Outside the United States, though, in Botswana and Zimbabwe, insect gathering is becoming commercialized. And rural villagers in southern Africa harvest caterpillars from the local mopane trees. Traditionally, mopane caterpillars have been an important source of protein for the villagers, but more recently they have also been packaged and sold as a regional delicacy.
In fact, at least 1,400 species of insects are eaten around the world, and the practice dates back thousands of years. However, even commercially distributed species such as the mopane caterpillar are harvested from wild insect populations, meaning that they are subject to year-to-year fluctuations and problems of overharvesting. What is needed to stabilize the insect food supply is the development of farms. “I’ve been working for a long time on trying to convince people that farming insects for the production of animal protein and other materials might be a good idea,” says Robert Kok, chairman of the department of bioresource engineering at McGill University, near Montreal. “Even if they didn’t want to eat them ‘whole hog,’ so to say, it would be possible to extract the protein and oil from them and then manufacture food products from those components,” Kok adds.
William White of the U.S. Department of Agriculture’s Agricultural Research Service in Houma, Louisiana, is skeptical that this will ever come to pass in the United States, where food tends to be overabundant rather than scarce, at least among those above the poverty line. “I don’t believe that we’ve reached the level of scarcity in our food supply, at least in Western societies, where people would be willing to incorporate insects at any level in their diet,” White says. “Certainly in the United States, the [response to] insects almost borders on a phobia.” As Marion Nestle, professor of nutrition at New York University and the author of What to Eat, puts it, “I think people would have to be desperate for food to make insects a principal part of their diet.” There are other obstacles too: Some insects, such as sea shrimp, cause food allergies; others sequester toxins from plants or may harbor pesticide residues.

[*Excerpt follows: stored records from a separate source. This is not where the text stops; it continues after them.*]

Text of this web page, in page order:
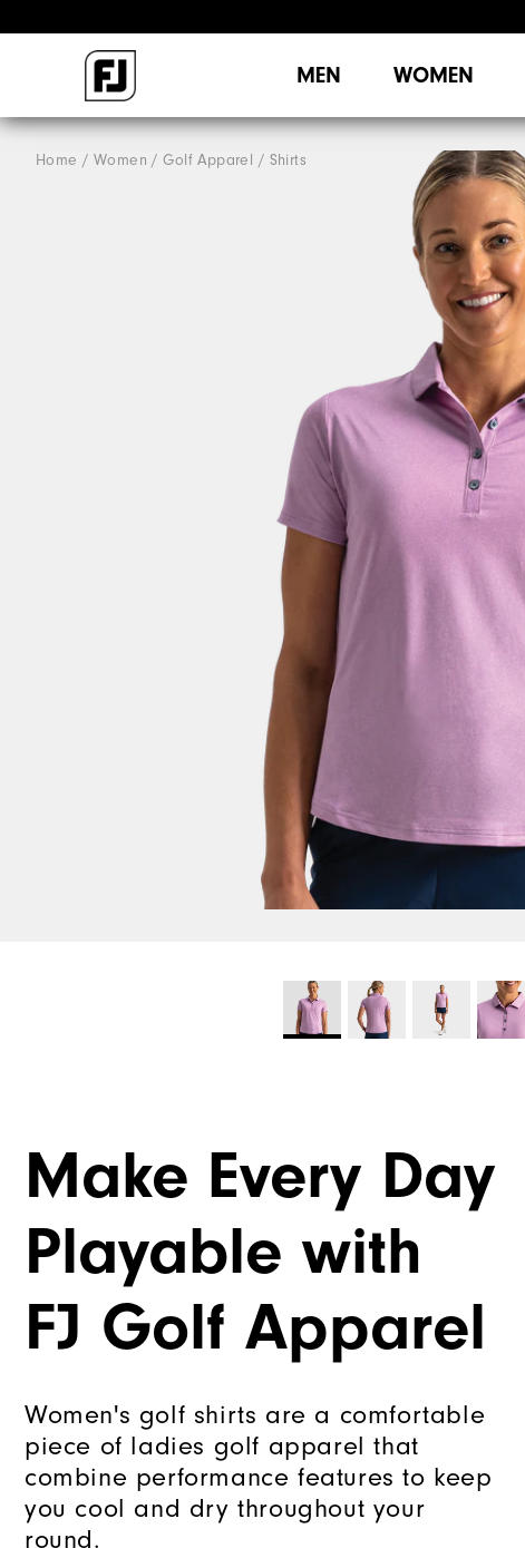
MEN WOMEN
Home Women Golf Apparel Shirts
Make Every Day
Playable with
FJ Golf Apparel
Women's golf shirts are a comfortable
piece of ladies golf apparel that
combine performance features to keep
you cool and dry throughout your
round.
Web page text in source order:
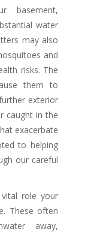
basement,
water
may also
and
risks. The
them to
exterior
caught in the
exacerbate
to helping
our careful
role your
These often
away,

Even if we don’t all switch to Bug Burgers, Gracer and his insects are helping to change our habit of making knee-jerk decisions about what we should and shouldn’t be eating. According to the latest figures from the United Nations, 854 million people around the world went hungry in 2003. Really thinking about our food choices could be the first step toward feeding our planet’s ever-growing population in a sustainable manner.

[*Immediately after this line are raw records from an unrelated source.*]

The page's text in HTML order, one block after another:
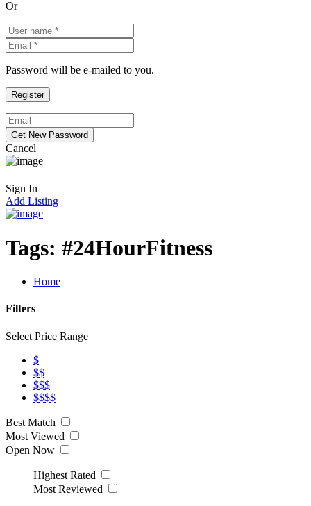
Or
Password will be e-mailed to you.
Cancel
Sign In
Add Listing
Tags: #24HourFitness
Home
Filters
Select Price Range
$
$$
$$$
$$$$
Best Match
Most Viewed
Open Now
Highest Rated
Most Reviewed
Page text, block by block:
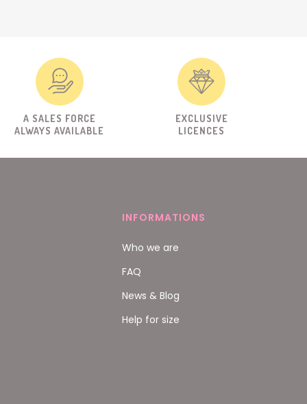
A SALES FORCE
ALWAYS AVAILABLE
EXCLUSIVE
LICENCES
INFORMATIONS
Who we are
FAQ
News & Blog
Help for size
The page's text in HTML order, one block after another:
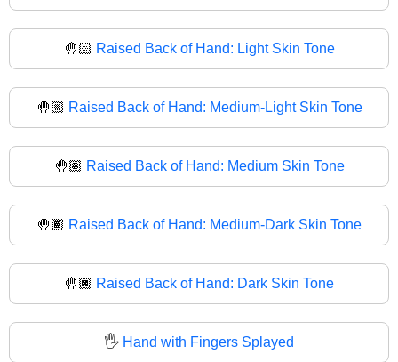
🤚🏻 Raised Back of Hand: Light Skin Tone
🤚🏼 Raised Back of Hand: Medium-Light Skin Tone
🤚🏽 Raised Back of Hand: Medium Skin Tone
🤚🏾 Raised Back of Hand: Medium-Dark Skin Tone
🤚🏿 Raised Back of Hand: Dark Skin Tone
🖐️ Hand with Fingers Splayed
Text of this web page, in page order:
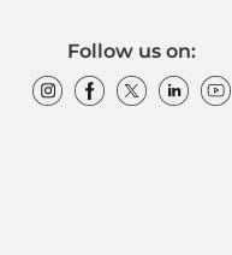
Follow us on:
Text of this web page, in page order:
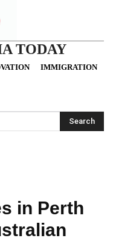
TODAY
IMMIGRATION
Search
in Perth
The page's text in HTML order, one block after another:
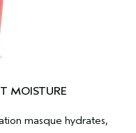
MOISTURE
masque hydrates,
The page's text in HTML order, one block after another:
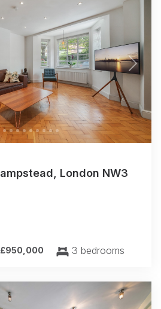
Next
London NW3
3 bedrooms
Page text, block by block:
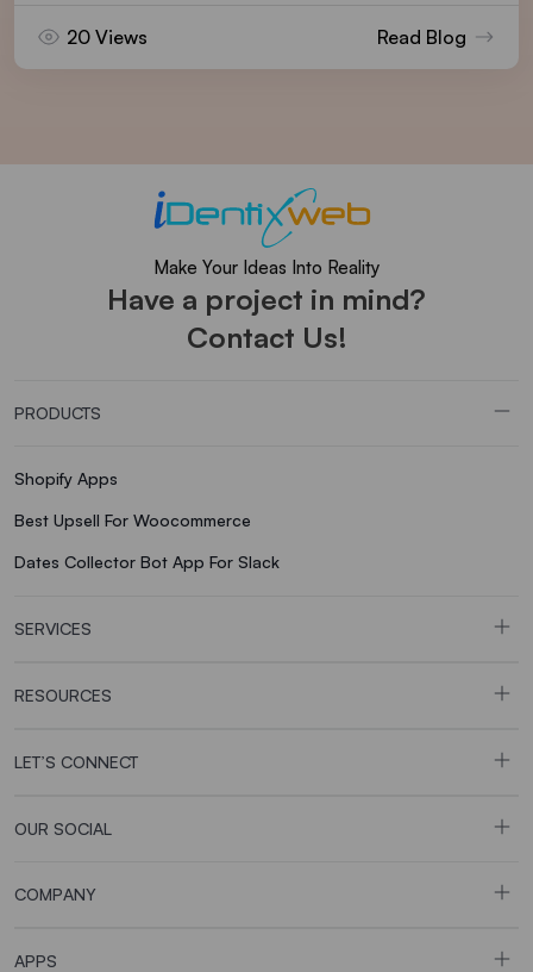
20 Views Read Blog
Make Your Ideas Into Reality
Have a project in mind?
Contact Us!
PRODUCTS
Shopify Apps
Best Upsell For Woocommerce
Dates Collector Bot App For Slack
SERVICES
RESOURCES
LET’S CONNECT
OUR SOCIAL
COMPANY
APPS
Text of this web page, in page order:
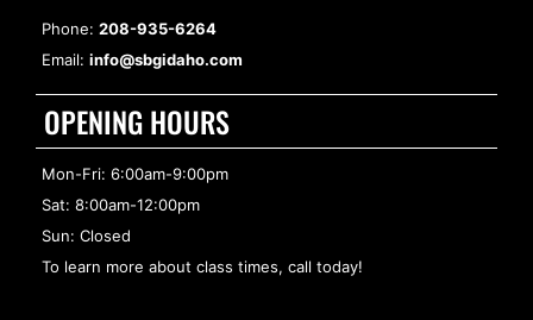
Phone: 208-935-6264
Email: info@sbgidaho.com
OPENING HOURS
Mon-Fri: 6:00am-9:00pm
Sat: 8:00am-12:00pm
Sun: Closed
To learn more about class times, call today!
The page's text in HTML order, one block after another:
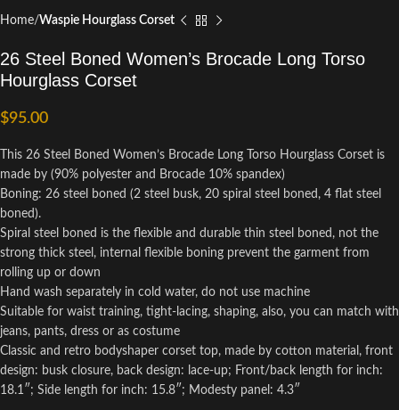
Home Waspie Hourglass Corset
26 Steel Boned Women’s Brocade Long Torso
Hourglass Corset
$95.00
This 26 Steel Boned Women’s Brocade Long Torso Hourglass Corset is
made by (90% polyester and Brocade 10% spandex)
Boning: 26 steel boned (2 steel busk, 20 spiral steel boned, 4 flat steel
boned).
Spiral steel boned is the flexible and durable thin steel boned, not the
strong thick steel, internal flexible boning prevent the garment from
rolling up or down
Hand wash separately in cold water, do not use machine
Suitable for waist training, tight-lacing, shaping, also, you can match with
jeans, pants, dress or as costume
Classic and retro bodyshaper corset top, made by cotton material, front
design: busk closure, back design: lace-up; Front/back length for inch:
18.1″; Side length for inch: 15.8″; Modesty panel: 4.3″
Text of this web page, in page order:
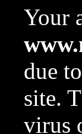
Your
due
site.
virus
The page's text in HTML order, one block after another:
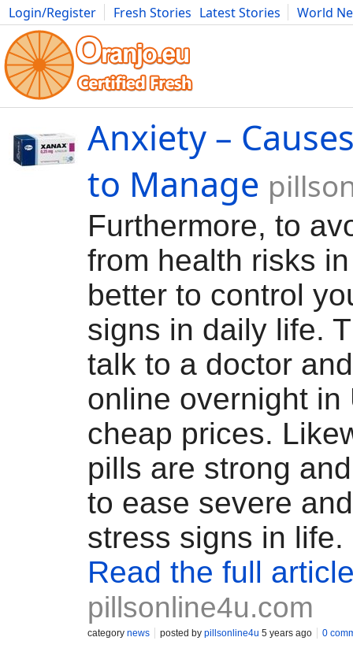
Login/Register Fresh Stories Latest Stories
World
Movies Anime Music Art Cars Advice Science
Anxiety –
to Manage
Furthermore, to
from health risks
better to control
signs in daily life.
talk to a doctor
online overnight in
cheap prices.
pills are strong
to ease severe
stress signs in life.
Read the full
pillsonline4u.com
category news posted by pillsonline4u 5 years ago 0
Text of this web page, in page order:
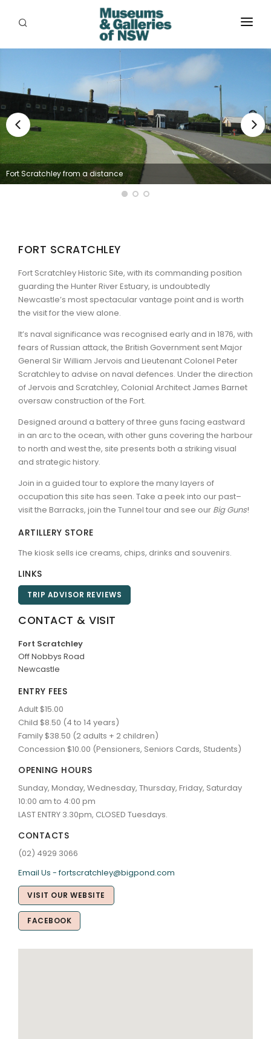
ABOUT
PROGRAMS
RESOURCES
EXHIBITIONS
ABORIGINAL
JOBS
ARTICLES
Fort Scratchley from a distance
FORT SCRATCHLEY
Fort Scratchley Historic Site, with its commanding position
guarding the Hunter River Estuary, is undoubtedly
Newcastle’s most spectacular vantage point and is worth
the visit for the view alone.
It’s naval significance was recognised early and in 1876, with
fears of Russian attack, the British Government sent Major
General Sir William Jervois and Lieutenant Colonel Peter
Scratchley to advise on naval defences. Under the direction
of Jervois and Scratchley, Colonial Architect James Barnet
oversaw construction of the Fort.
Designed around a battery of three guns facing eastward
in an arc to the ocean, with other guns covering the harbour
to north and west the, site presents both a striking visual
and strategic history.
Join in a guided tour to explore the many layers of
occupation this site has seen. Take a peek into our past–
visit the Barracks, join the Tunnel tour and see our Big Guns!
ARTILLERY STORE
The kiosk sells ice creams, chips, drinks and souvenirs.
LINKS
TRIP ADVISOR REVIEWS
CONTACT & VISIT
Fort Scratchley
Off Nobbys Road
Newcastle
ENTRY FEES
Adult $15.00
Child $8.50 (4 to 14 years)
Family $38.50 (2 adults + 2 children)
Concession $10.00 (Pensioners, Seniors Cards, Students)
OPENING HOURS
Sunday, Monday, Wednesday, Thursday, Friday, Saturday
10:00 am to 4:00 pm
LAST ENTRY 3.30pm, CLOSED Tuesdays.
CONTACTS
(02) 4929 3066
Email Us - fortscratchley@bigpond.com
VISIT OUR WEBSITE
FACEBOOK
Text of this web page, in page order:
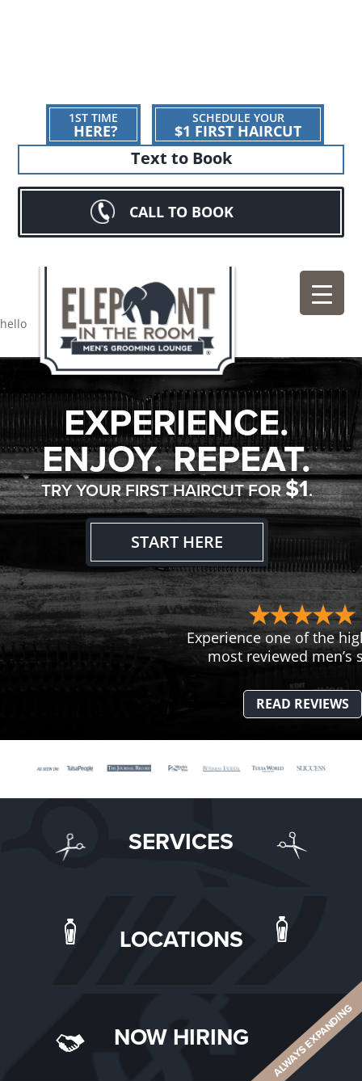
1ST TIME
HERE?
SCHEDULE YOUR
$1 FIRST HAIRCUT
Text to Book
CALL TO BOOK
hello
EXPERIENCE.
ENJOY. REPEAT.
TRY YOUR FIRST HAIRCUT FOR$1.
START HERE
Experience one of the
most reviewed men’s
READ REVIEWS
SERVICES
LOCATIONS
NOW HIRING ALWAYS EXPANDING

Gracer continues to spend much of his spare time speaking at museums and schools about the benefits and joys of bug eating. In the long term, though, he has grander plans: He would like to import edible insects such as the popular mopane caterpillars or set up a commercial operation selling insects already available here, such as spicy Mexican grasshoppers, or chapulines. He knows his mission is not an easy one; for one thing, there is the small matter of funding. “If I did this for a living, my family and I would be eating bugs all the time,” he says.